## WHAT IS EXPECTED:
From the first line of the data down to the line bearing "よくあるご質問 (5)", output every line exactly and include no pictures.

## THE DATA:
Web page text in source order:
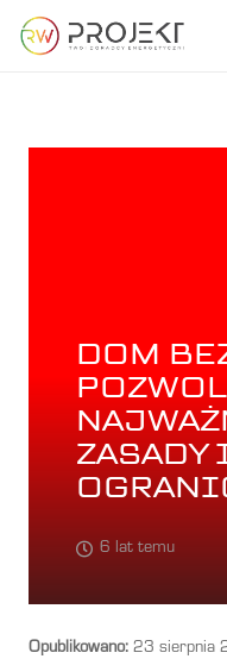
DOM
ZASADY
6 lat temu
Opublikowano: 23 sierpnia
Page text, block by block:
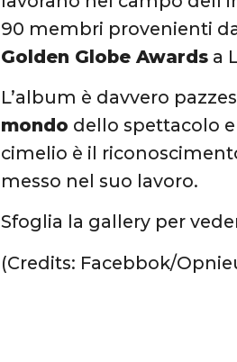
90 membri provenienti
Golden Globe Awards a
L’album è davvero
mondo dello spettacolo
cimelio è il
messo nel suo lavoro.
Sfoglia la gallery per
(Credits: Facebbok/
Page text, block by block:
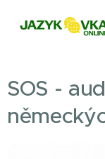
SOS -
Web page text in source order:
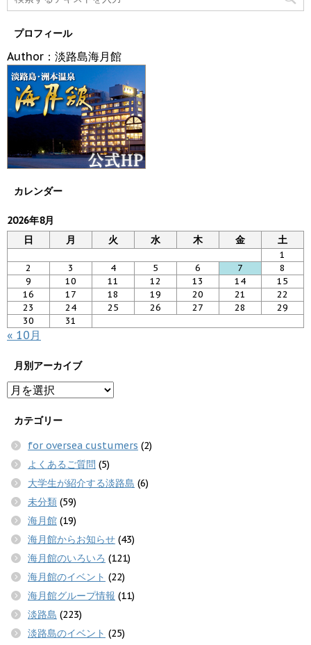
プロフィール
Author：淡路島海月館
カレンダー
2026年8月
日
月 火 水 木 金 土
1
2
3 4 5 6 7
8
9
10 11 12 13 14
15
16
17 18 19 20 21
22
23
24 25 26 27 28
29
30
31
« 10月
月別アーカイブ
カテゴリー
for oversea custumers (2)
よくあるご質問 (5)
大学生が紹介する淡路島 (6)
未分類 (59)
海月館 (19)
海月館からお知らせ (43)
海月館のいろいろ (121)
海月館のイベント (22)
海月館グループ情報 (11)
淡路島 (223)
淡路島のイベント (25)
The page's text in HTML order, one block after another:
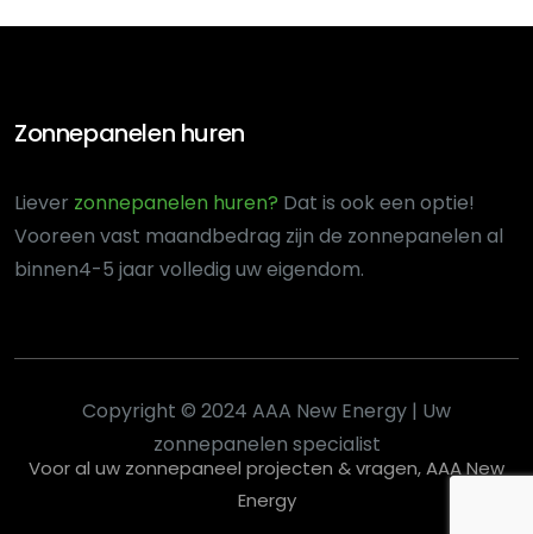
Zonnepanelen huren
Liever zonnepanelen huren? Dat is ook een optie!
Vooreen vast maandbedrag zijn de zonnepanelen al
binnen4-5 jaar volledig uw eigendom.
Copyright © 2024 AAA New Energy | Uw
zonnepanelen specialist
Voor al uw zonnepaneel projecten & vragen, AAA New
Energy
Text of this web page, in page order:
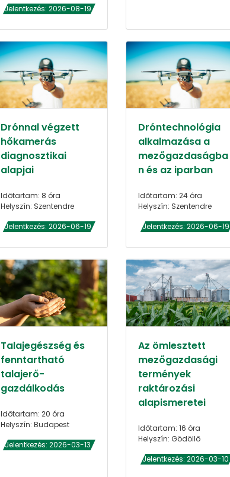
Jelentkezés: 2026-08-19
Drónnal végzett
hőkamerás
diagnosztikai
alapjai
Időtartam: 8 óra
Helyszín: Szentendre
Jelentkezés: 2026-06-19
Dróntechnológia
alkalmazása a
mezőgazdaságba
n és az iparban
Időtartam: 24 óra
Helyszín: Szentendre
Jelentkezés: 2026-06-19
Talajegészség és
fenntartható
talajerő-
gazdálkodás
Időtartam: 20 óra
Helyszín: Budapest
Jelentkezés: 2026-03-13
Az ömlesztett
mezőgazdasági
termények
raktározási
alapismeretei
Időtartam: 16 óra
Helyszín: Gödöllő
Jelentkezés: 2026-03-10
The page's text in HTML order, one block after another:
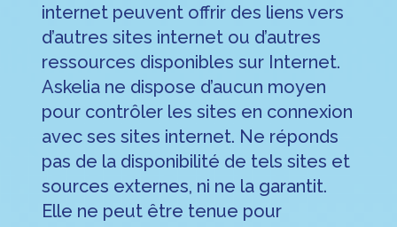
internet peuvent offrir des liens vers
d’autres sites internet ou d’autres
ressources disponibles sur Internet.
Askelia ne dispose d’aucun moyen
pour contrôler les sites en connexion
avec ses sites internet. Ne réponds
pas de la disponibilité de tels sites et
sources externes, ni ne la garantit.
Elle ne peut être tenue pour
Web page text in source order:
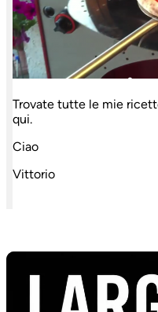
Trovate tutte le mie
qui.
Ciao
Vittorio
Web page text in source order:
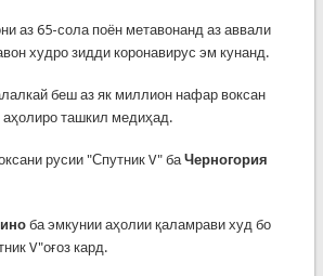
аз 65-сола поён метавонанд аз аввали
худро зидди коронавирус эм кунанд.
беш аз як миллион нафар воксан
аҳолиро ташкил медиҳад.
русии "Спутник V" баЧерногория
ба эмкунии аҳолии қаламрави худ бо
V"оғоз кард.
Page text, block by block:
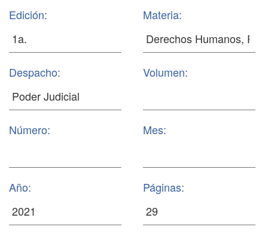
Edición: Materia:
Despacho: Volumen:
Número: Mes:
Año: Páginas:
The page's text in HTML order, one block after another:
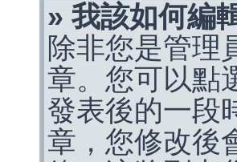
» 我該如何編
除非您是管理
章。您可以點
發表後的一段
章，您修改後
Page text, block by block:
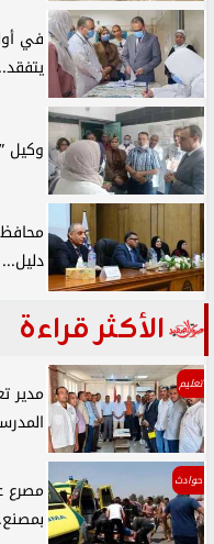
في
وكيل
دليل...
الأكثر قراءة
تعليم
مدير
حوادث
مصرع
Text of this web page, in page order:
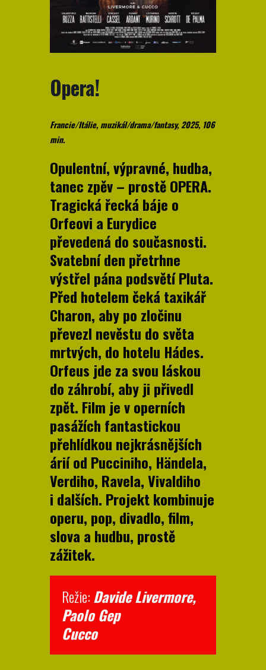
Opera!
Francie/Itálie, muzikál/drama/fantasy, 2025, 106
min.
Opulentní, výpravné, hudba,
tanec zpěv – prostě OPERA.
Tragická řecká báje o
Orfeovi a Eurydice
převedená do současnosti.
Svatební den přetrhne
výstřel pána podsvětí Pluta.
Před hotelem čeká taxikář
Charon, aby po zločinu
převezl nevěstu do světa
mrtvých, do hotelu Hádes.
Orfeus jde za svou láskou
do záhrobí, aby ji přivedl
zpět. Film je v operních
pasážích fantastickou
přehlídkou nejkrásnějších
árií od Pucciniho, Händela,
Verdiho, Ravela, Vivaldiho
i dalších. Projekt kombinuje
operu, pop, divadlo, film,
slova a hudbu, prostě
zážitek.
Režie:Davide Livermore,
Paolo Gep
Cucco
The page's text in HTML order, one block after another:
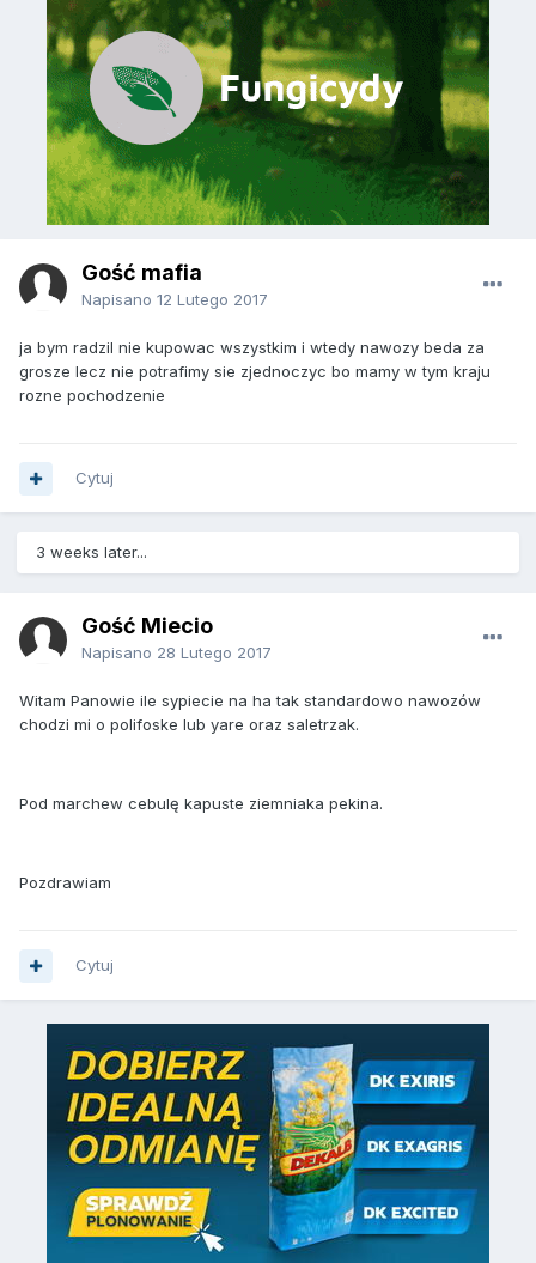
Gość mafia
Napisano 12 Lutego 2017
ja bym radzil nie kupowac wszystkim i wtedy nawozy beda za
grosze lecz nie potrafimy sie zjednoczyc bo mamy w tym kraju
rozne pochodzenie
Cytuj
3 weeks later...
Gość Miecio
Napisano 28 Lutego 2017
Witam Panowie ile sypiecie na ha tak standardowo nawozów
chodzi mi o polifoske lub yare oraz saletrzak.
Pod marchew cebulę kapuste ziemniaka pekina.
Pozdrawiam
Cytuj
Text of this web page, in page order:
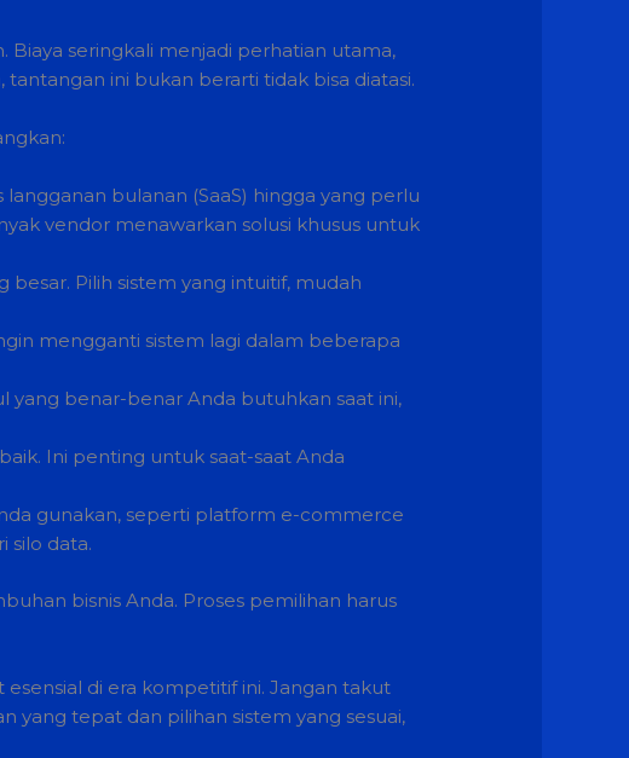
seringkali menjadi perhatian utama,
ini bukan berarti tidak bisa diatasi.
bulanan (SaaS) hingga yang perlu
vendor menawarkan solusi khusus untuk
Pilih sistem yang intuitif, mudah
mengganti sistem lagi dalam beberapa
benar-benar Anda butuhkan saat ini,
Ini penting untuk saat-saat Anda
gunakan, seperti platform e-commerce
silo data.
bisnis Anda. Proses pemilihan harus
di era kompetitif ini. Jangan takut
yang tepat dan pilihan sistem yang sesuai,
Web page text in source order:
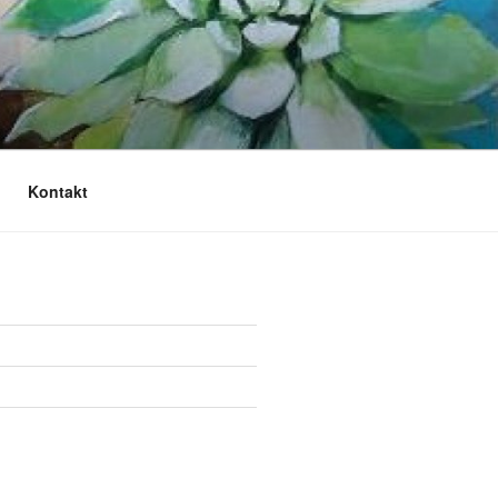
Kontakt

## OUTPUT OF THE TASK:
Web page text in source order:
DOM
ZASADY
6 lat temu
Opublikowano: 23 sierpnia
Page text, block by block:
90 membri provenienti
Golden Globe Awards a
L’album è davvero
mondo dello spettacolo
cimelio è il
messo nel suo lavoro.
Sfoglia la gallery per
(Credits: Facebbok/
Page text, block by block:
SOS -
Web page text in source order:
プロフィール
Author：淡路島海月館
カレンダー
2026年8月
日
月 火 水 木 金 土
1
2
3 4 5 6 7
8
9
10 11 12 13 14
15
16
17 18 19 20 21
22
23
24 25 26 27 28
29
30
31
« 10月
月別アーカイブ
カテゴリー
for oversea custumers (2)
よくあるご質問 (5)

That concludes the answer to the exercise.